Filtering is very powerful as it allows you to filter out values from the dataset so that you can focus on what's important at any particular point. However, it's not very useful for comparing different subsets of the data. In the preceding example, we were comparing histograms by marking (selecting) different parts of the data and filtering out various rows of data. We can look at much more at a single glance by using trellising. Trellising splits visualizations into panels so that you can see subsets of the data all at the same time.

I suggest trellising by pclass—this is so that we can compare the survival rates of passengers in the various classes on board the Titanic:

  1. Reset the filters as described in Step 6 in the Using filters section.
  2. From the data panel, click the pclass column and drag it onto the age histogram.
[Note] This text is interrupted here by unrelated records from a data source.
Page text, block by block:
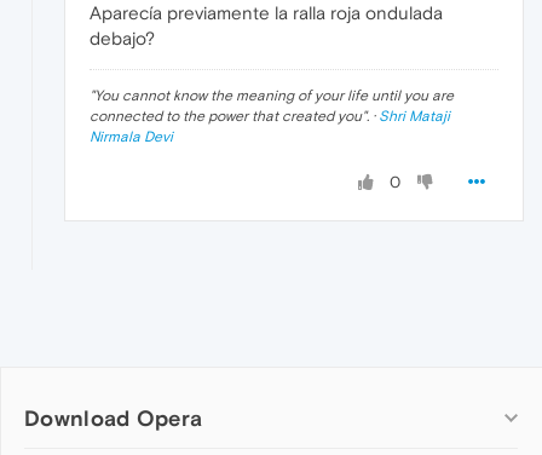
Aparecía previamente la ralla roja ondulada
debajo?
"You cannot know the meaning of your life until you are
connected to the power that created you". · Shri Mataji
Nirmala Devi
0
Download Opera
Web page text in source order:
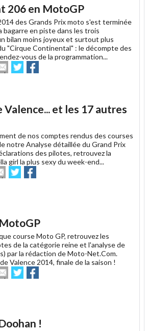
206 en MotoGP
des Grands Prix moto s'est terminée
bagarre en piste dans les trois
bilan moins joyeux et surtout plus
"Cirque Continental" : le décompte des
vous de la programmation...
EnvoyerPartager
sur sur
et les 17 autres
de nos comptes rendus des courses
notre Analyse détaillée du Grand Prix
des pilotes, retrouvez la
girl la plus sexy du week-end...
EnvoyerPartager
sur sur
course Moto GP, retrouvez les
de la catégorie reine et l'analyse de
par la rédaction de Moto-Net.Com.
Valence 2014, finale de la saison !
EnvoyerPartager
sur sur
!
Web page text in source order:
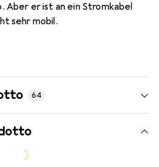
Aber er ist an ein Stromkabel
sehr mobil.
64
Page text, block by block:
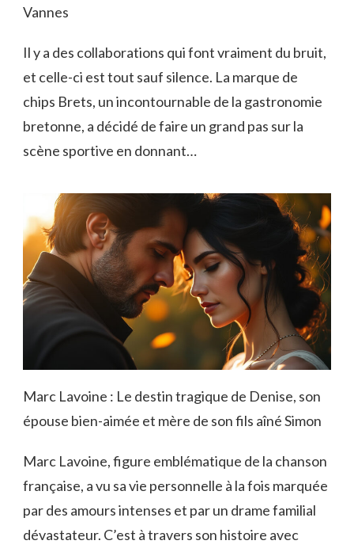
Vannes
Il y a des collaborations qui font vraiment du bruit,
et celle-ci est tout sauf silence. La marque de
chips Brets, un incontournable de la gastronomie
bretonne, a décidé de faire un grand pas sur la
scène sportive en donnant…
Marc Lavoine : Le destin tragique de Denise, son
épouse bien-aimée et mère de son fils aîné Simon
Marc Lavoine, figure emblématique de la chanson
française, a vu sa vie personnelle à la fois marquée
par des amours intenses et par un drame familial
dévastateur. C’est à travers son histoire avec
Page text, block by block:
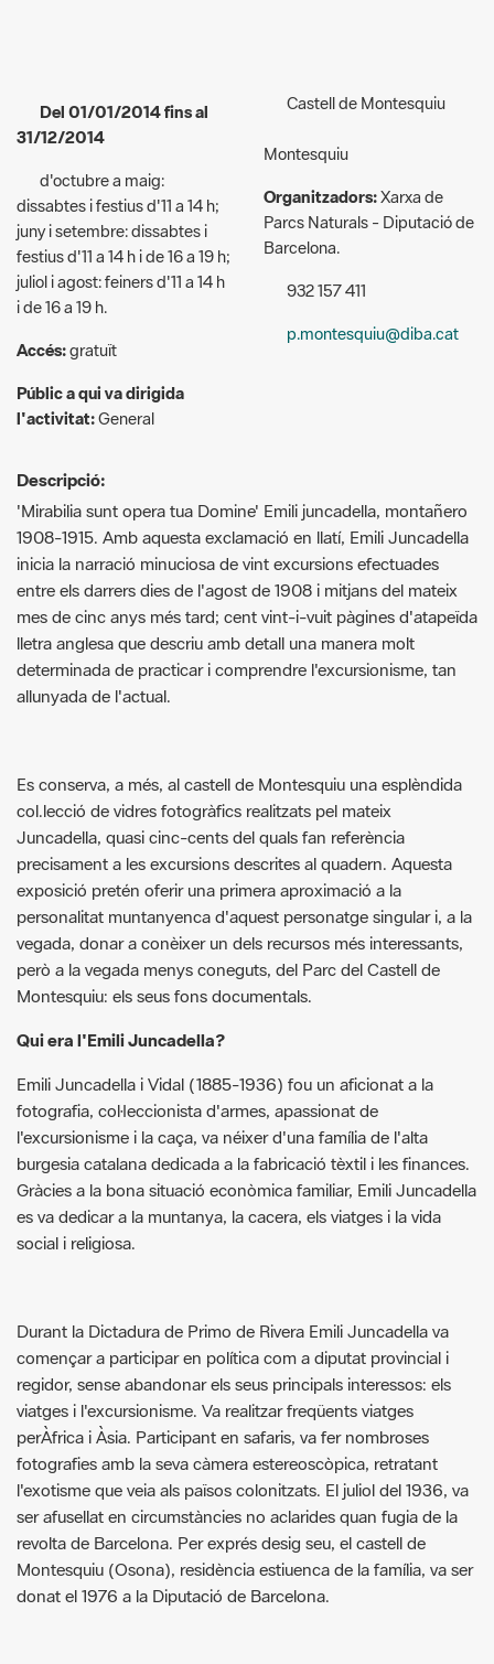
d'octubre a maig:
dissabtes i festius d'11 a 14 h;
festius d'11 a 14 h i de 16 a 19 h;
juliol i agost: feiners d'11 a 14 h
i de 16 a 19 h.
Accés: gratuït
Públic a qui va dirigida
l'activitat:
General
Xarxa de
Parcs Naturals - Diputació de
Barcelona.
932 157 411
p.montesquiu@diba.cat
Descripció:
'Mirabilia sunt opera tua Domine' Emili juncadella, montañero
inicia la narració minuciosa de vint excursions efectuades
entre els darrers dies de l'agost de 1908 i mitjans del mateix
mes de cinc anys més tard; cent vint-i-vuit pàgines d'atapeïda
lletra anglesa que descriu amb detall una manera molt
determinada de practicar i comprendre l'excursionisme, tan
allunyada de l'actual.
Es conserva, a més, al castell de Montesquiu una esplèndida
precisament a les excursions descrites al quadern. Aquesta
exposició pretén oferir una primera aproximació a la
personalitat muntanyenca d'aquest personatge singular i, a la
vegada, donar a conèixer un dels recursos més interessants,
però a la vegada menys coneguts, del Parc del Castell de
Montesquiu: els seus fons documentals.
Qui era l'Emili Juncadella?
Emili Juncadella i Vidal (1885-1936) fou un aficionat a la
fotografia, col·leccionista d'armes, apassionat de
burgesia catalana dedicada a la fabricació tèxtil i les finances.
Gràcies a la bona situació econòmica familiar, Emili Juncadella
es va dedicar a la muntanya, la cacera, els viatges i la vida
social i religiosa.
Durant la Dictadura de Primo de Rivera Emili Juncadella va
viatges i l'excursionisme. Va realitzar freqüents viatges
perÀfrica i Àsia. Participant en safaris, va fer nombroses
fotografies amb la seva càmera estereoscòpica, retratant
l'exotisme que veia als països colonitzats. El juliol del 1936, va
ser afusellat en circumstàncies no aclarides quan fugia de la
revolta de Barcelona. Per exprés desig seu, el castell de
Montesquiu (Osona), residència estiuenca de la família, va ser
donat el 1976 a la Diputació de Barcelona.
A l'Arxiu General de la Diputació de Barcelona
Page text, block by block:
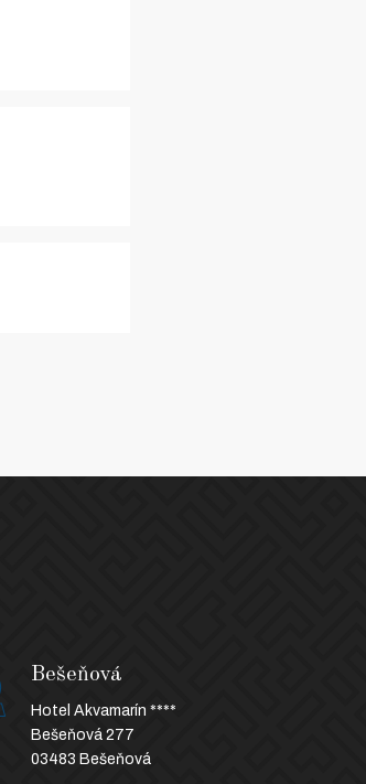
Bešeňová
Hotel Akvamarín ****
Bešeňová 277
03483 Bešeňová
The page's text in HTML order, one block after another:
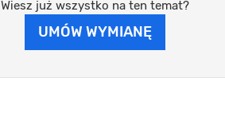
Wiesz już wszystko na ten temat?
UMÓW WYMIANĘ
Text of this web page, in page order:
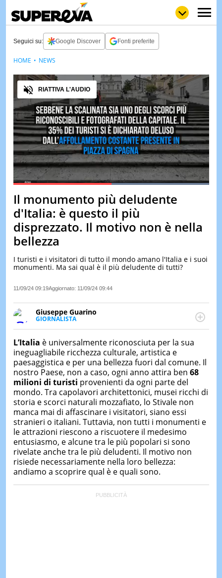
LOLGULP
LOVE
WOW
POP
NEWS
STORIE
VIDEO
& TV
QUIZ
&
TEST
OGGI
IERI
Seguici su: Google Discover Fonti preferite
Pause Unmute
Loaded:100.00%
Audio
RIATTIVA L'AUDIO
Il monumento più deludente
d'Italia: è questo il più
disprezzato. Il motivo non è nella
bellezza
I turisti e i visitatori di tutto il mondo amano l'Italia e i suoi
monumenti. Ma sai qual è il più deludente di tutti?
11/09/24 09:19Aggiornato: 11/09/24 09:44
Giuseppe Guarino
GIORNALISTA
Ph(D) in Diritto Comparato e processi di
integrazione e attivo nel campo della ricerca, in
particolare sulla Storia contemporanea di America
Latina e Spagna. Collabora con numerose testate ed
è presidente dell'Associazione Culturale "La
Biblioteca del Sannio".
HOME NEWS
L’Italia è universalmente riconosciuta per la sua
ineguagliabile ricchezza culturale, artistica e
paesaggistica e per una bellezza fuori dal comune. Il
nostro Paese, non a caso, ogni anno attira ben 68
milioni di turisti provenienti da ogni parte del
mondo. Tra capolavori architettonici, musei ricchi di
storia e scorci naturali mozzafiato, lo Stivale non
manca mai di affascinare i visitatori, siano essi
stranieri o italiani. Tuttavia, non tutti i monumenti e
le attrazioni riescono a riscuotere il medesimo
entusiasmo, e alcune tra le più popolari si sono
rivelate anche tra le più deludenti. Il motivo non
risiede necessariamente nella loro bellezza:
andiamo a scoprire qual è e quali sono.
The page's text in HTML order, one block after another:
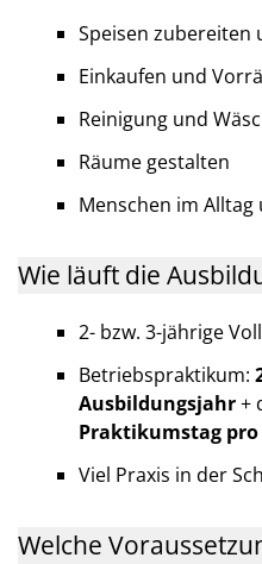
Speisen zubereiten
Einkaufen und
Reinigung und
Räume gestalten
Menschen im
Wie läuft die
2- bzw. 3-jährige
Betriebspraktikum:
Ausbildungsjahr+
Praktikumstag pro
Viel Praxis in der
Welche
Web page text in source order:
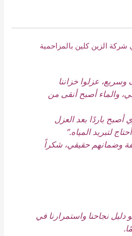
شركة الزين كلين بالمزاحمية
عزلوا خزاننا
والماء أصبح أنقى من
أصبح باردًا بعد العزل
لتبريد المياه.”
وضمانهم حقيقي، شكراً
دليل نجاحنا واستمرارنا في
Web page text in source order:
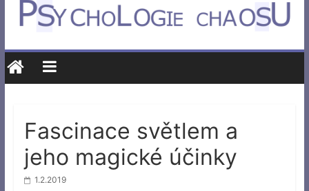
Fascinace světlem a
jeho magické účinky
1.2.2019
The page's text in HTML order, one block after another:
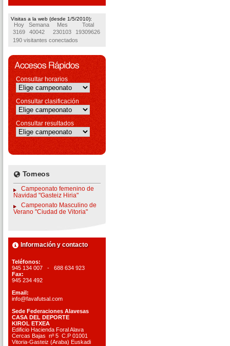
Visitas a la web (desde 1/5/2010):
Hoy Semana Mes
Total
3169
40042 230103
19309626
190 visitantes conectados
Consultar horarios
Consultar clasificación
Consultar resultados
Torneos
Campeonato femenino de
Navidad "Gasteiz Hiria"
Campeonato Masculino de
Verano "Ciudad de Vitoria"
Información y contacto
Teléfonos:
945 134 007 - 688 634 923
Fax:
945 234 492
Email:
info@favafutsal.com
Sede Federaciones Alavesas
CASA DEL DEPORTE
KIROL ETXEA
Edificio Hacienda Foral Alava
Cercas Bajas nº 5 C.P 01001
Vitoria-Gasteiz (Araba) Euskadi
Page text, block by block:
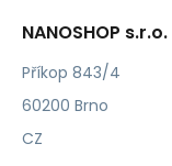
NANOSHOP s.r.o.
Příkop 843/4
60200 Brno
CZ
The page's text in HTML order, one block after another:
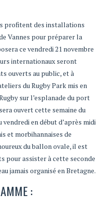
profitent des installations
Vannes pour préparer la
ce vendredi 21 novembre
internationaux seront
ouverts au public, et à
du Rugby Park mis en
sur l’esplanade du port
ouvert cette semaine du
vendredi en début d’après midi
et morbihannaises de
du ballon ovale, il est
pour assister à cette seconde
jamais organisé en Bretagne.
:
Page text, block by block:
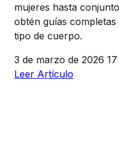
mujeres hasta
obtén guías
tipo de cuerpo.
3 de marzo de 2026
Leer Artículo
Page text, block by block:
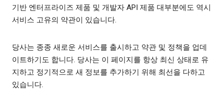
기반 엔터프라이즈 제품 및 개발자 API 제품 대부분에도 역시
서비스 고유의 약관이 있습니다.
당사는 종종 새로운 서비스를 출시하고 약관 및 정책을 업데
이트하기도 합니다. 당사는 이 페이지를 항상 최신 상태로 유
지하고 정기적으로 새 정보를 추가하기 위해 최선을 다하고
있습니다.
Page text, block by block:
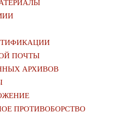
ПОЧТЫ
АРХИВОВ
ПРОТИВОБОРСТВО
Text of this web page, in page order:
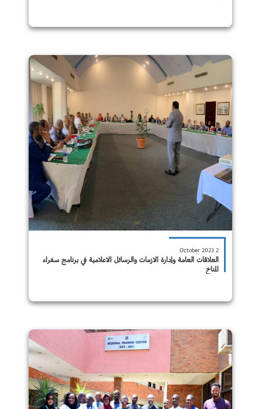
2 October 2023
العلاقات العامة وإدارة الازمات والرسائل الاعلامية في برنامج سفراء
المناخ
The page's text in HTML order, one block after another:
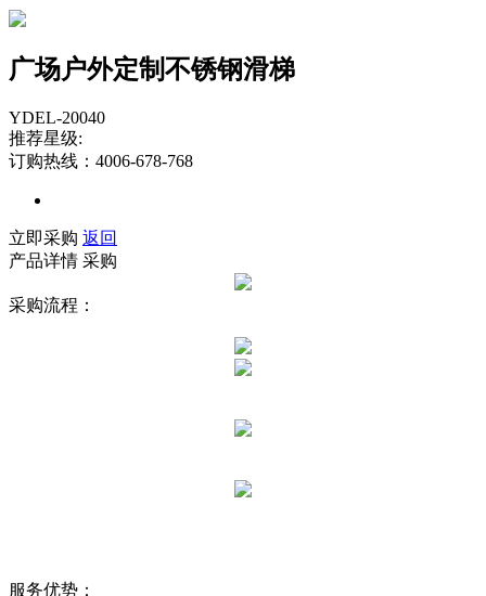
广场户外定制不锈钢滑梯
YDEL-20040
推荐星级:
订购热线：4006-678-768
立即采购 返回
产品详情 采购
采购流程：
服务优势：
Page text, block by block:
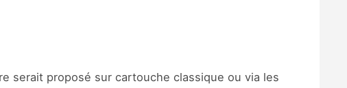
serait proposé sur cartouche classique ou via les
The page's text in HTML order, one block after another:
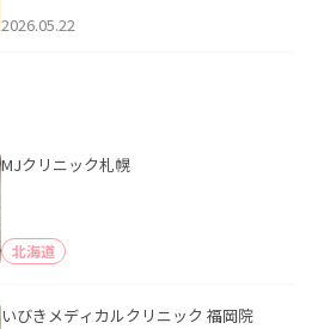
た。
2026.05.22
MJクリニック札幌
北海道
いびきメディカルクリニック 福岡院
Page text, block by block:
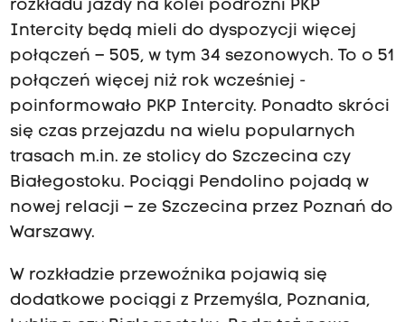
rozkładu jazdy na kolei podróżni PKP
Intercity będą mieli do dyspozycji więcej
połączeń – 505, w tym 34 sezonowych. To o 51
połączeń więcej niż rok wcześniej -
poinformowało PKP Intercity. Ponadto skróci
się czas przejazdu na wielu popularnych
trasach m.in. ze stolicy do Szczecina czy
Białegostoku. Pociągi Pendolino pojadą w
nowej relacji – ze Szczecina przez Poznań do
Warszawy.
W rozkładzie przewoźnika pojawią się
dodatkowe pociągi z Przemyśla, Poznania,
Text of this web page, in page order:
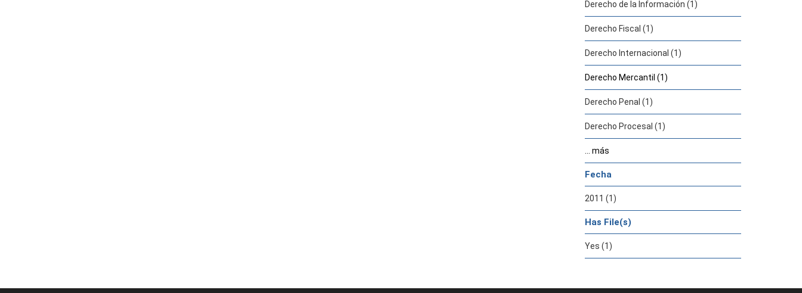
Derecho de la Información (1)
Derecho Fiscal (1)
Derecho Internacional (1)
Derecho Mercantil (1)
Derecho Penal (1)
Derecho Procesal (1)
... más
Fecha
2011 (1)
Has File(s)
Yes (1)
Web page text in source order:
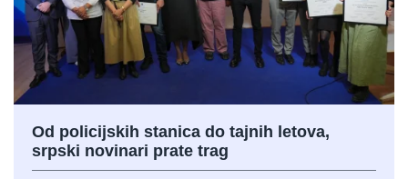
Od policijskih stanica do tajnih letova,
srpski novinari prate trag
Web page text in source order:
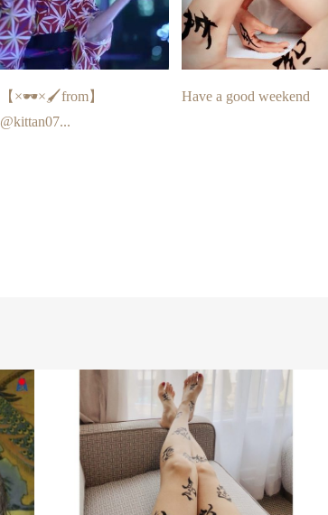
【×🕶×🖌from】
@kittan07...
Have a good weekend
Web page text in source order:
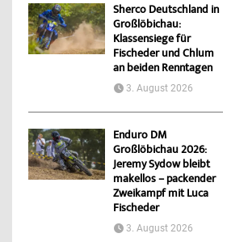
Sherco Deutschland in
Großlöbichau:
Klassensiege für
Fischeder und Chlum
an beiden Renntagen
3. August 2026
Enduro DM
Großlöbichau 2026:
Jeremy Sydow bleibt
makellos – packender
Zweikampf mit Luca
Fischeder
3. August 2026
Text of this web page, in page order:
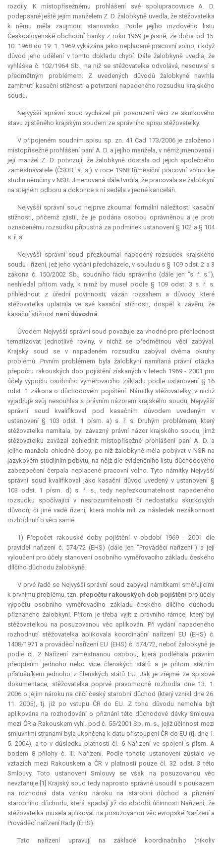
rozdíly. K místopřísežnému prohlášení své spolupracovnice A. D.
podepsané ještě jejím manželem Z. D. žalobkyně uvedla, že stěžovatelka
k němu měla zaujmout stanovisko. Podle jejího mzdového listu
Československé obchodní banky z roku 1969 je jasné, že doba od 15.
10. 1968 do 19. 1. 1969 vykázána jako neplacené pracovní volno, i když
důvod jeho udělení v tomto dokladu chybí. Dále žalobkyně uvedla, že
vyhláška č. 102/1964 Sb., na niž se stěžovatelka odvolává, nesouvisí s
předmětným problémem. Z uvedených důvodů žalobkyně navrhla
zamítnutí kasační stížnosti a potvrzení napadeného rozsudku krajského
soudu.
Nejvyšší správní soud vycházel při posouzení věci ze skutkového
stavu zjištěného krajským soudem ze správního spisu stěžovatelky.
V připojeném soudním spisu sp. zn. 41 Cad 173/2006 je založeno i
místopřísežné prohlášení paní A. D. a jejího manžela, v němž jmenovaná i
její manžel Z. D. potvrzují, že žalobkyně dostala od jejich společného
zaměstnavatele (ČSOB, a. s.) v roce 1968 tříměsíční pracovní volno ke
studiu němčiny v NSR. Jmenovaná dále tvrdila, že pracovala se žalobkyní
na stejném odboru a dokonce s ní seděla v jedné kanceláři.
Nejvyšší správní soud nejprve zkoumal formální náležitosti kasační
stížnosti, přičemž zjistil, že je podána osobou oprávněnou a je proti
označenému rozsudku přípustná za podmínek ustanovení § 102 a § 104
s. ř. s.
Nejvyšší správní soud přezkoumal napadený rozsudek krajského
soudu i řízení, jež jeho vydání předcházelo, v souladu s § 109 odst. 2 a 3
zákona č. 150/2002 Sb., soudního řádu správního (dále jen "s. ř. s.“),
neshledal přitom vady, k nimž by musel podle § 109 odst. 3 s. ř. s.
přihlédnout z úřední povinnosti; vázán rozsahem a důvody, které
stěžovatelka uplatnila ve své kasační stížnosti, dospěl k závěru, že
kasační stížnost není důvodná.
Úvodem Nejvyšší správní soud považuje za vhodné pro přehlednost
tematizovat jednotlivé roviny, v nichž se předmětnou věcí zabýval.
Krajský soud se v napadeném rozsudku zabýval dvěma okruhy
problémů. Prvním problémem byla žalobkyní namítaná právní otázka
přepočtu rakouských dob pojištění získaných v letech 1969 - 2001 pro
účely výpočtu osobního vyměřovacího základu podle ustanovení § 16
odst. 1 zákona o důchodovém pojištění. Námitky stěžovatelky, v nichž
vyjadřuje svůj nesouhlas s právním názorem krajského soudu, Nejvyšší
správní soud kvalifikoval pod kasačním důvodem uvedeným v
ustanovení § 103 odst. 1 písm. a) s. ř. s. Druhým problémem, který
stěžovatelka namítala, byl závazný právní názor krajského soudu, jímž
stěžovatelku zavázal zohlednit místopřísežné prohlášení paní A. D. a
jejího manžela ohledně doby, po niž žalobkyně měla pobývat v NSR na
jazykovém studijním pobytu, na nějž dle evidenčního listu důchodového
zabezpečení čerpala neplacené pracovní volno. Tyto námitky Nejvyšší
správní soud kvalifikoval jako kasační důvod uvedený v ustanovení §
103 odst. 1 písm. d) s. ř. s., tedy nepřezkoumatelnost napadeného
rozsudku spočívající v nesrozumitelnosti či nedostatku skutkových
důvodů, či jiné vadě řízení, která mohla mít za následek nezákonnost
rozhodnutí o věci samé.
1) Přepočet rakouské doby pojištění v období 1969 - 2001 dle
pravidel nařízení č. 574/72 (EHS) (dále jen "Prováděcí nařízení“) a její
vyloučení pro účely stanovení osobního vyměřovacího základu českého
dílčího důchodu žalobkyně.
V prvé řadě se Nejvyšší správní soud zabýval námitkami směřujícími
k prvnímu problému, tzn. přepočtu rakouských dob pojištění pro účely
výpočtu osobního vyměřovacího základu českého dílčího důchodu
přiznaného žalobkyni. Přitom je třeba vyjít z právního rámce, který byl
stěžovatelkou na posuzovanou věc aplikován. Při vydání napadeného
rozhodnutí stěžovatelka aplikovala koordinační nařízení EU (EHS) č.
1408/1971 a prováděcí nařízení EU (EHS) č. 574/72, neboť žalobkyně je
podle čl. 2 Nařízení zaměstnanou osobou, která podléhala právním
předpisům jednoho nebo více členských států a je přitom státním
příslušníkem jednoho z členských států EU. Jak je zřejmé ze spisové
dokumentace, stěžovatelka poprvé pravomocně rozhodla dne 13. 1.
2006 o jejím nároku na dílčí český starobní důchod (který vznikl dne 26.
11. 2005), tj. již po vstupu ČR do EU. Z toho důvodu nemohla být
aplikována na rozhodování o přiznání této důchodové dávky Smlouva
mezi ČR a Rakouskem vyhl. pod č. 55/2001 Sb. m. s., jejíž účinnost mezi
smluvními stranami byla ukončena k datu přistoupení ČR do EU (tj. dne 1.
5. 2004), a to v důsledku platnosti čl. 6 Nařízení ve spojení s písm. A
bodem 8 přílohy č. III. Nařízení. Podle tohoto ustanovení zůstalo ve
vztazích mezi Rakouskem a ČR v platnosti pouze čl. 32 odst. 3 této
Smlouvy. Toto ustanovení Smlouvy se však na posuzovanou věc
nevztahuje.[1] Krajský soud tedy naprosto správně usoudil s poukazem
na rozhodná data vzniku nároku na starobní důchod a přiznání
starobního důchodu, která spadají již do období účinnosti Nařízení, že
stěžovatelka musela aplikovat na posuzovanou věc evropské Nařízení a
Prováděcí nařízení Rady (EHS).
Tato nařízení upravují na základě koordinačního (nikoliv
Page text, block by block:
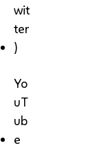
wit
ter
)
Yo
uT
ub
e
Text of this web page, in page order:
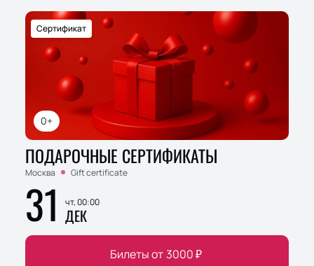
0+
Сертификат
ПОДАРОЧНЫЕ СЕРТИФИКАТЫ
Москва Gift certificate
31 чт, 00:00
ДЕК
Билеты от 3000₽

You'll see a pop-up panel appear:
  3. Drop pclass onto Use 'pclass' on the vertical trellis axis.:
  1. Notice what happens to the visualization (presuming we have selected all the data in the main bar chart):
  1. We have some fresh insights!
    • Unsurprisingly, but rather unfortunately, your chance of survival was much better as a first-class passenger than if you were from any other class. Notice the 80-year-old first-class passenger all on his own.
    • Third-class passengers were much more numerous than second-class ones, but their survival rate was much, much worse than the other classes'.
    • All second-class children survived.
  1. Experiment with marking different subsets of the data in the main bar chart and observe how the trellised histogram behaves - see if you can gain additional insights!